How the Grid was built (and why Energy companies are hustling us into paying for their Smart Grid)

Steinmetz - Grid designer at GE in 1920

My own, personal interest in off-grid living began in New York during the great power outage of 2003.  Here is an excerpt from Chapter Two of my book, Off the Grid: Inside the Movement for More Space, Less Government, and True Independence in Modern America. It describes the building of the grid, and concludes that if the grid did not exist there would no longer be any need to invent it. This is just the first part of the chapter, but I hope the information in the full chapter paves the way for a serious debate about the so-called Smart Grid.  Locally distributed energy production is the best way forward- energy produced at the point of consumption.

BOOK EXCERPT:CHAPTER 2: How the Grid Was Won

On August 14, 2003, I was in New York, making a documentary for PBS’s Frontline. As I headed for the airport that day, I noticed bewildered groups standing at bus stops or walking in their business suits across the bridges.

There was a power outage across the city, I learned. No computers, no lights, no air-conditioning…I was one of fifty million affected across the North-eastern part of the United States….

On day one of the blackout the electricity industry went into high gear to deal with the situation. At the headquarters of the Edison Electrical Institute, the industry’s lobbying organization in Washington, D.C., executives realized immediately that they had a heaven-sent opportunity to set the terms of the debate.
Tom Kuhn, president of EEI, went on Larry King Live within hours and demanded that Congress provide “additional incentives to build infrastructure investment.”
The same day, David K. Owens, EEI’s executive vice president, told the Washington Post that the “transmission infrastructure needs to be strengthened.” The outage was due to the huge increase in the shipment of power across state lines, the Post reported. It failed to mention that this increase was one the EEI had lobbied for. The deregulation of the $400 billion-a-year industry had created phenomena such as Enron and also permitted non-utility companies to build power stations, but there was no corresponding incentive to beef up transmission lines.

Strongly supported by EEI, Senator J. Bennett Johnston (D-LA) had coauthored the Energy Policy Act of 1992, weakening the law restraining utility companies from engaging in other forms of business. Newer companies had taken advantage of the 1992 act to increase power generation, and the industry had left the lines to look after themselves. Now the utilities were going to blame the government and demand more money.

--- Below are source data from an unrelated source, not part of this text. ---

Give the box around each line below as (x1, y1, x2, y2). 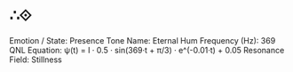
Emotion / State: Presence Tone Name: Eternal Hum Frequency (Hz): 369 (9, 35, 276, 45)
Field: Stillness (9, 54, 62, 65)
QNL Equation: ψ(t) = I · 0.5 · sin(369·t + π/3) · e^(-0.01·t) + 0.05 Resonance (9, 44, 285, 55)
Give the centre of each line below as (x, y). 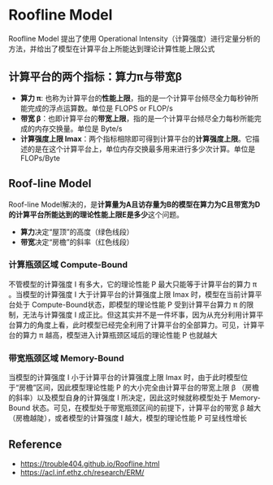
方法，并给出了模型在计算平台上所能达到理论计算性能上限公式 (112, 48)
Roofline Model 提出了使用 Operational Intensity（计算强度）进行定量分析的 (134, 38)
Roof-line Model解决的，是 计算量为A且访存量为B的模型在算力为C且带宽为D (134, 204)
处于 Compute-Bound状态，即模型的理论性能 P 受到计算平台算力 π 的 (131, 304)
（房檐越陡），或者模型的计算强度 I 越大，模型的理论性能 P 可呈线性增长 (128, 418)
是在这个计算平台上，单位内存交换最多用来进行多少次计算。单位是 (145, 149)
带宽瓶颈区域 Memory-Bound (66, 358)
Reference (35, 444)
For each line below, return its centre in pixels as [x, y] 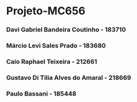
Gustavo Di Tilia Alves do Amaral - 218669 [69, 78]
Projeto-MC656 [46, 11]
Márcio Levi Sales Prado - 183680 [56, 46]
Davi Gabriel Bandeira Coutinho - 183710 [66, 30]
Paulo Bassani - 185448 [41, 94]
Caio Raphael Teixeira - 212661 [52, 61]
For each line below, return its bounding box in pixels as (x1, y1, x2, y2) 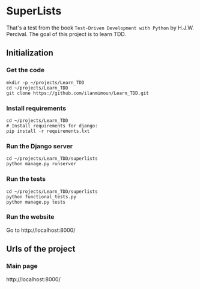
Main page (6, 262, 38, 270)
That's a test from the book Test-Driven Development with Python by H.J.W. (6, 24, 194, 31)
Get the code (6, 66, 45, 75)
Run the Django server (6, 142, 73, 150)
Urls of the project (6, 244, 76, 254)
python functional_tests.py (6, 193, 77, 199)
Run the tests (6, 175, 46, 183)
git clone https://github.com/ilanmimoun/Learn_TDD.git (6, 90, 149, 96)
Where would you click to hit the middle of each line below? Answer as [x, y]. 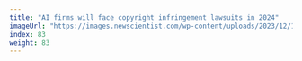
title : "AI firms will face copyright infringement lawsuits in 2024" [144, 17]
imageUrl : [28, 26]
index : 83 [28, 34]
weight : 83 [30, 43]
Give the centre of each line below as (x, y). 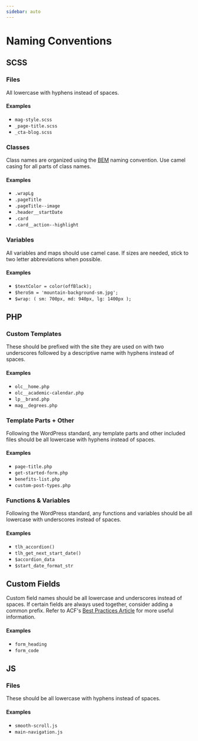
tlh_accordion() (35, 547)
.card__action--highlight (46, 225)
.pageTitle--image (37, 206)
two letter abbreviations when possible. (54, 259)
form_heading (31, 644)
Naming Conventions (59, 41)
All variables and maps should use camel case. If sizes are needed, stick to (98, 253)
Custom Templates (34, 334)
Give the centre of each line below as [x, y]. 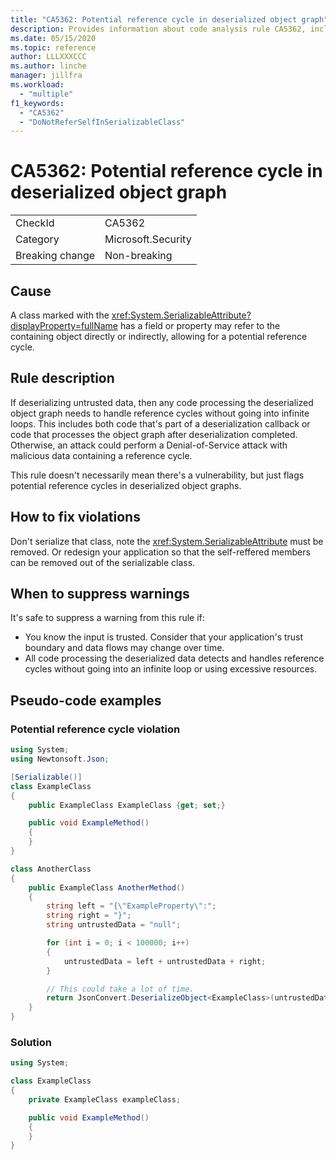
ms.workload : [37, 85]
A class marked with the [60, 315]
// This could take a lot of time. [120, 989]
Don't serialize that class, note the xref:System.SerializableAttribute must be [167, 541]
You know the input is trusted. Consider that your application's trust [164, 637]
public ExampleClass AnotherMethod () [107, 887]
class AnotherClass [51, 869]
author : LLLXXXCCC [48, 57]
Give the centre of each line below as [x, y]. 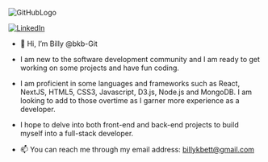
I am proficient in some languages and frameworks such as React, [130, 83]
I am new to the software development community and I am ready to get [140, 59]
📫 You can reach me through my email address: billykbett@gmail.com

Advocates of utilities deregulation had always intended the process to lead to price cuts, just as it had in the phone and airline industries. Nothing of the sort happened. Deregulation failed partly because the legislation was framed so that no entity was in charge of overseeing the maintenance of the grid. This situation suited the utilities rather well and led directly to the 2003 blackout.

The next morning Tom Kuhn was back on ABC’s Good Morning America answering a question from Diane Sawyer about possible terrorist attacks. “The best, the best defense against cyberterrorism or terrorism in general is to have a robust transmission system,” the EEI president solemnly assured her. “A lot of people have mentioned how important it is for us to enhance the transmission system. We have the most reliable system in the world, but I think additional investment, [as] I’ve testified many times, is greatly needed.” (Investment by the government, that is, rather than power company shareholders.)

3 Responses

  1. “Howes stressed the importance of the local community and the employment of domestic staff.”

    Perhaps electrical power was seen as a savior by those householder who couldn’t afford domestic staff? The electrical appliances, and the power to operate had a cost, but one less than hired help. Point being that electrical power, and the appliances that consumed the power most likely weren’t a hard sell to those who could afford them. We today probably can’t appreciate the change electrical power repented in the daily live of many.
    I see again a comment associating terrorist attack & decentralization. Large population centers will be the target of choice for terrorists When/if their localized power generation is destroyed. Power from the grid will be that return there lives back to normal. That should be the case if the conversation doesn’t turn from lambasting the grid to improving it. The citizens of japan have learned how important electrical power is to modern life. They experienced a situation where those off-grid, or on localized generation wouldn’t have fared any better than those on the grid

  2. It makes no more sense to push electricity hundreds of miles using dangerously high voltages that is does to send water through hundreds of miles of pipeline. This is lunacy, sheer utter lunacy when solar and wind power can easily provide our electric power.
    What about more efficient electric motors that can run our electric gadgets on 12 or 24 volt power? What about developing more efficient light sources (LED is still expensive, but it needn’t remain so)

    What about all the overunity devices which are mysteriously pulled from YouTube for “Terms of Use Violations”?

    The best defense against terrorist attacks on our electric power distribution is DECENTRALIZATION.

    If the power I pay for is so good, why do my electronic sewing and knitting machines, my computer, and my TV all require not just surge suppressors, but power cleaning surge suppressors to smooth out the spikes and optimize their functioning?

    There is a hidden agenda which we are being told doesn’t exist. Our public fool systems are teaching our children to not ask questions. Wake up!